June 17, 2010


Environmentalists as Battered Spouses: Greens keep returning to their abuser after another promise to do good, but nothing in President Obama’s oil spill speech should offer them any hope that the administration is really going to change. (Steven F. Hayward, June 17, 2010, American)

Word around town before the oil spill was that environmentalists were ready to swallow additional offshore drilling and new nuclear power subsidies to gain Republican votes for the Kerry-Lieberman climate bill. They had been told by White House Chief of Staff Rahm Emanuel to shut up and fall in line, you green mother-earth frog-lovers—or something close to that. There’s no way environmentalists would have accepted this deal had Bush been president or a Republican Congress proposed the compromise package.

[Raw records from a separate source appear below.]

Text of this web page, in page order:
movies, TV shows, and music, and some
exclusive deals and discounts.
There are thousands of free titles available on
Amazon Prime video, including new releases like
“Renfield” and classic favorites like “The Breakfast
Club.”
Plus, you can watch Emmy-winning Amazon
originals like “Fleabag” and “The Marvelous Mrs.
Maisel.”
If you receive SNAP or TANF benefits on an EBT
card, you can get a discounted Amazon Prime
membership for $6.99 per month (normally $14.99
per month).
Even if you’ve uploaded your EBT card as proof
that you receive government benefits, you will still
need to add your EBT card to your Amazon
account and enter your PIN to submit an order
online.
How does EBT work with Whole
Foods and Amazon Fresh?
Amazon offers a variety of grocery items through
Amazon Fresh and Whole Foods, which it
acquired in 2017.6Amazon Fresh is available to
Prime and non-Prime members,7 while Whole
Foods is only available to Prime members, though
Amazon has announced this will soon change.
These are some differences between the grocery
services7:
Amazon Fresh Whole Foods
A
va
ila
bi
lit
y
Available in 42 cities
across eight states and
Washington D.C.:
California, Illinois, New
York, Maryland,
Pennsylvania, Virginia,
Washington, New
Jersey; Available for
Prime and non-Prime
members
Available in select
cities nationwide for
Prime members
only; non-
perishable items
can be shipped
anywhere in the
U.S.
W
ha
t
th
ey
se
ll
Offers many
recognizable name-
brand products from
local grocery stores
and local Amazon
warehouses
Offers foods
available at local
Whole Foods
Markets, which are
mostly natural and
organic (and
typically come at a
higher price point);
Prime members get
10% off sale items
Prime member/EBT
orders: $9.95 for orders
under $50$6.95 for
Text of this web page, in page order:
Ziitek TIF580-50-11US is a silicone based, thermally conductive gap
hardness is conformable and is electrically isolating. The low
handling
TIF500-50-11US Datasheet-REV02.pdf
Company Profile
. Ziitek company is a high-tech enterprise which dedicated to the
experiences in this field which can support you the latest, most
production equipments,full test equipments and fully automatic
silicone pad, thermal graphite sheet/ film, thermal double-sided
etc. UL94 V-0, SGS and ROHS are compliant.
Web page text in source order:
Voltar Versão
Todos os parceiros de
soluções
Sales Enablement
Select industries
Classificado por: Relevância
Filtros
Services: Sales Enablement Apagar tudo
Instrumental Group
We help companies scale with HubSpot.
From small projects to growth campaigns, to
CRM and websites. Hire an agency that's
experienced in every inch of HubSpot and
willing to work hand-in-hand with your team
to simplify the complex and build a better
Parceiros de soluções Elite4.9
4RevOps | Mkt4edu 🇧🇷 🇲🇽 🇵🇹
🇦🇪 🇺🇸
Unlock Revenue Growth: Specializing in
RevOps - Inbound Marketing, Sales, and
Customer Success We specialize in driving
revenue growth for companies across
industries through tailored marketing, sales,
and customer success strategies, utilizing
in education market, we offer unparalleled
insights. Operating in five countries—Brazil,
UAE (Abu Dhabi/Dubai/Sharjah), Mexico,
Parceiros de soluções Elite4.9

In fact, during the Bush years environmentalists said they would oppose any cap-and-trade scheme that allocated the emission permits for free, demanding instead (and quite soundly I might add) that most or all be auctioned instead. But when the Waxman-Markey cap-and-trade bill gave away 90 percent of the initial emissions allowances for free, the environmental establishment (with a few notable exceptions such as Greenpeace) said. . . nothing.

Eric Pooley’s new book, The Climate War (currently excerpted on Slate.com) offers even more evidence that environmentalists can be pushed around by Democrats with virtual impunity. As Pooley reports, from the earliest days of the Obama presidency, White House support for a cap on carbon emissions “has been all talk—and even the talk tends to get watered down.” Pooley quotes an unnamed White House insider: “You had this incredible green Cabinet of really committed people, but the only thing that really matters is what the president says—so everyone was trying to get words into his mouth. And Rahm was trying to keep the words out of his mouth. It was just a chronic pattern of infighting.”

The greenies in the White House (and Al Gore on the outside) pressed hard for Obama to make a more serious effort. “But then there were the Washington operatives on the political and economic teams who did not want to waste a bunch of bullets on some weirdo green crusade when the polling numbers weren’t there, and it would be a bloody battle to take that hill. They said, ‘Let’s go take some other hill.’”

Pooley adds this additional detail:

When corporate and environmental leaders from the U.S. Climate Action Partnership went to the Roosevelt Room in the West Wing for a late spring 2009 meeting with Emanuel, they could see that he didn’t much care about climate change. What he cared about was winning—acquiring and maintaining presidential power over an eight-year arc. Climate and energy were agenda items to him, pieces on a legislative chessboard; he was willing to play them only in ways that enhanced Obama’s larger objectives. He saw no point in squandering capital on a lost cause. (Emphasis added.)

Pooley’s bottom line: “The chief of staff was an obstacle to climate action.”